Things I've Learned From Women Who've Dumped Me - Ben Karlin [42]
Year 7
Same as year four. Three hundred sixty-five days, not that long as it turns out.
Year 8
Just doin’ time. You’re almost there. The couple who married a year and half ago after only being together for two years before that—they get divorced and don’t seem too distraught over it. By the end of the year they will both be in new relationships. Wow. That’s tragic. I guess some people are shallow. They have shallow relationships that start fast and end fast because they just aren’t that deep. They aren’t as deep as you, you tell yourself, at first confidently, and then, less so.
Year 9
The watershed. You can go to therapy now. Together and apart. You can do all those things you’ve been dreaming of: crying and collapsing on the floor, crying on the phone, crying in a restaurant. You can finally say, in public, “I think this has to end,” and watch the unstartled faces of your bored friends as they try to care. Give your friends multiple chances to care. They will need them. Start to separate your nine years of memories, furniture, and collections and realize it’s not that hard to do. It’s fairly easy to acquire the Seinfeld box set and an Irish knit sweater you both wore. As it turns out, the Irish can’t stop knitting. Spend that first night alone. The ghost of your ex wanders the halls. Don’t give it any credence because ghosts aren’t real. Not like vampires, which are very real, but not relevant to this particular discussion. I’ve said too much.
[Long pause, more coughing from the back, the sound of a few people getting up and filing out]
Great. You see that plan? You see how complete it is? How it covers every base? Here’s the great thing about the plan: It leaves you squarely sure that you will never enact this plan again. You will have a level of certainty in your life few people ever achieve. You will also have a high horse to ride as you comment on other people’s short-lived traumas. Oh how many times you will win the argument when you say, “Hey! Try hangin’ in there for nine years!” Nice. You can rest assured you tried everything, including depression and deep boredom, two flavors which must be sampled if you want to feel you truly lived. Why the hell do you think people climb Everest? Because it sucks BIG TIME! They did it anyway, and now they can rub that in other people’s faces for the rest of their lives. You wimps.
[Light applause]
Lesson#16
A Dog Is No Reason to Stay Together
by Damian Kulash, Jr.
Amanda was my best friend’s girl. Or at least he thought so.

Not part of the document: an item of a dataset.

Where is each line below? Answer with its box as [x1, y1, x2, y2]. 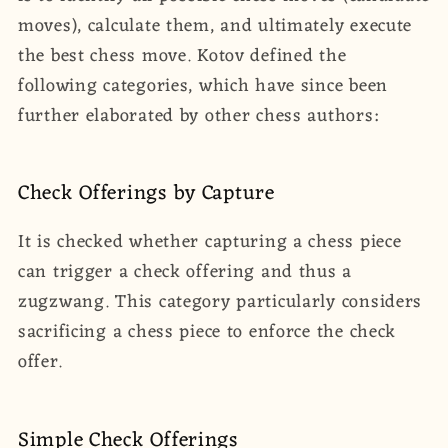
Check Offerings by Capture [18, 176, 275, 213]
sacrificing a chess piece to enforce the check [18, 316, 397, 349]
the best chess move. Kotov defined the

They’d had a brief fling eight months prior, and Adam’s M.O. at the time was to convince himself he was deeply romantically linked—like right on the brink of marriage—with whomever he’d last got it on with, regardless of how much alcohol had been involved in getting to the get-on, or how much time had passed since it’d been got. Every so often he’d run into his soul mate at a party and she’d have to ask for his name again, which made for awkward moments. Adam was my roommate, and I hated seeing him brokenhearted all the time, but Amanda was foxy, and since a guy is only obligated to respect another guy’s boundaries when they aren’t imaginary, I figured I was on stable ethical ground when Amanda and I made out after that fateful night at the monster truck rally.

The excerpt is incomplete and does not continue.